___ Provided data

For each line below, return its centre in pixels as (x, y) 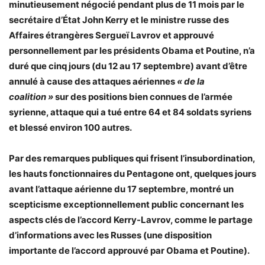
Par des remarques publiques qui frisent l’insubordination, (132, 158)
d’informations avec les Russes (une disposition (110, 235)
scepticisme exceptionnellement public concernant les (126, 204)
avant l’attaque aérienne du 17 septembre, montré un (121, 189)
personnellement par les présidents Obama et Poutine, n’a (132, 51)
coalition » (32, 97)
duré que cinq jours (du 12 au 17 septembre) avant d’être (128, 66)
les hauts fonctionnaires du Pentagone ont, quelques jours (132, 174)
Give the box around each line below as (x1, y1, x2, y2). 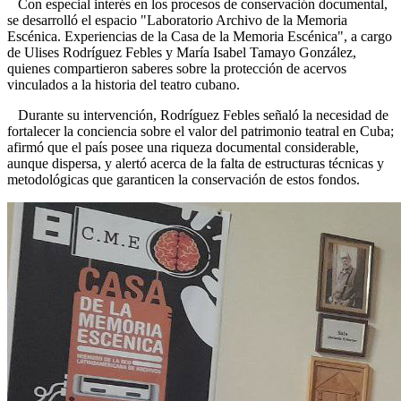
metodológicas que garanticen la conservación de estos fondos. (7, 172, 360, 188)
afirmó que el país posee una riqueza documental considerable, (7, 140, 359, 156)
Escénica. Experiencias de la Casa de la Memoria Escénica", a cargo (7, 29, 392, 45)
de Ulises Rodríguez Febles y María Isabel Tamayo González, (7, 45, 356, 61)
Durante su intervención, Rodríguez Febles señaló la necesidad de (7, 107, 388, 124)
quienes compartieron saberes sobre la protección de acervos (7, 61, 346, 77)
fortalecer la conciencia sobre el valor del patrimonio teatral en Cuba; (7, 124, 394, 140)
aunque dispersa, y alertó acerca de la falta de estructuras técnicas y (7, 156, 384, 172)
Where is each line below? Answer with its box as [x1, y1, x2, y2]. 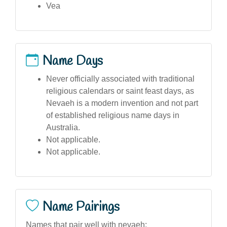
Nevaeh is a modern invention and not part [46, 98, 198, 107]
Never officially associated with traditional [46, 74, 195, 83]
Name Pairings [43, 198, 120, 216]
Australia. [46, 123, 80, 132]
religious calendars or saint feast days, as [46, 86, 194, 95]
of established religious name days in [46, 110, 179, 120]
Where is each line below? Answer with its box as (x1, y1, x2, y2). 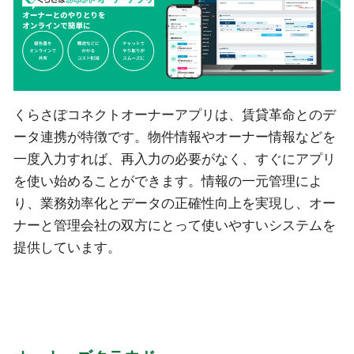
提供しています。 (13, 239, 121, 255)
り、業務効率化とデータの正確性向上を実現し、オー (13, 195, 336, 211)
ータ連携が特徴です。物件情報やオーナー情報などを (13, 129, 336, 145)
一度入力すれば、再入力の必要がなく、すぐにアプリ (13, 151, 336, 167)
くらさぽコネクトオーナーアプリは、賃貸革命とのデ (13, 107, 336, 122)
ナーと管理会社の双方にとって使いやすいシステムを (13, 217, 336, 233)
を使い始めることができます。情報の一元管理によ (13, 173, 322, 189)
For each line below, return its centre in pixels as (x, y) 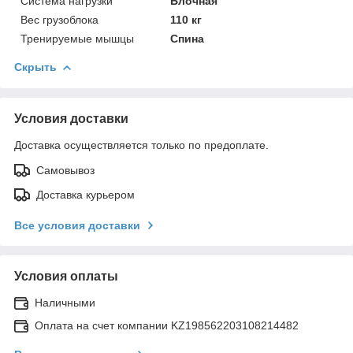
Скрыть (35, 67)
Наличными (65, 302)
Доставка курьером (85, 194)
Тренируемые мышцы (77, 38)
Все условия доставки (77, 225)
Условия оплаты (66, 276)
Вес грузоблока (59, 19)
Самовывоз (65, 170)
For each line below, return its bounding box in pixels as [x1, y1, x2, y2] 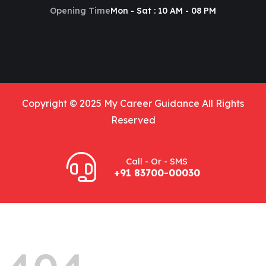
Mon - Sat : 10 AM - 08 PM [110, 5, 216, 16]
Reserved [110, 113, 156, 126]
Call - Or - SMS [126, 155, 188, 167]
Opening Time [50, 5, 110, 16]
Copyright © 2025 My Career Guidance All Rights [22, 97, 244, 109]
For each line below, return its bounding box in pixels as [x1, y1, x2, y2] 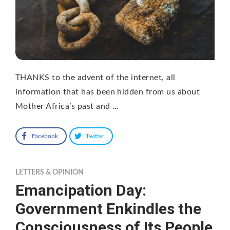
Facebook [32, 133, 58, 140]
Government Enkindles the [15, 200, 201, 218]
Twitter [86, 133, 104, 140]
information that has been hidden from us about [15, 88, 200, 97]
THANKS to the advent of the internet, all [15, 73, 176, 82]
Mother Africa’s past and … [15, 102, 119, 111]
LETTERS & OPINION [15, 169, 84, 177]
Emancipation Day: [15, 181, 146, 200]
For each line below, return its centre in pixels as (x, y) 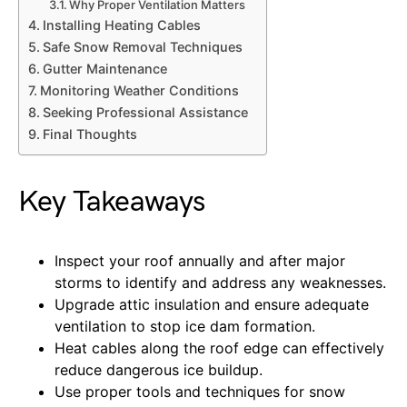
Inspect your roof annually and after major (200, 260)
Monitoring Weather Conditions (139, 90)
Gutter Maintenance (104, 68)
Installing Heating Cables (121, 25)
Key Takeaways (112, 202)
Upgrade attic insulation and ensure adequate (212, 304)
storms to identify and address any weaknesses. (220, 282)
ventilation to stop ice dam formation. (185, 326)

______

What you are asked to do: Reproduce only the lines from the first line of the entries through the line containing "de Ulises Rodríguez", exactly and with both ends kept. Omit the pictures.

Solution:
For each line below, return its centre in pixels as (x, y) 
Par des remarques publiques qui frisent l’insubordination, (132, 158)
d’informations avec les Russes (une disposition (110, 235)
scepticisme exceptionnellement public concernant les (126, 204)
avant l’attaque aérienne du 17 septembre, montré un (121, 189)
personnellement par les présidents Obama et Poutine, n’a (132, 51)
coalition » (32, 97)
duré que cinq jours (du 12 au 17 septembre) avant d’être (128, 66)
les hauts fonctionnaires du Pentagone ont, quelques jours (132, 174)
Give the box around each line below as (x1, y1, x2, y2). 
metodológicas que garanticen la conservación de estos fondos. (7, 172, 360, 188)
afirmó que el país posee una riqueza documental considerable, (7, 140, 359, 156)
Escénica. Experiencias de la Casa de la Memoria Escénica", a cargo (7, 29, 392, 45)
de Ulises Rodríguez Febles y María Isabel Tamayo González, (7, 45, 356, 61)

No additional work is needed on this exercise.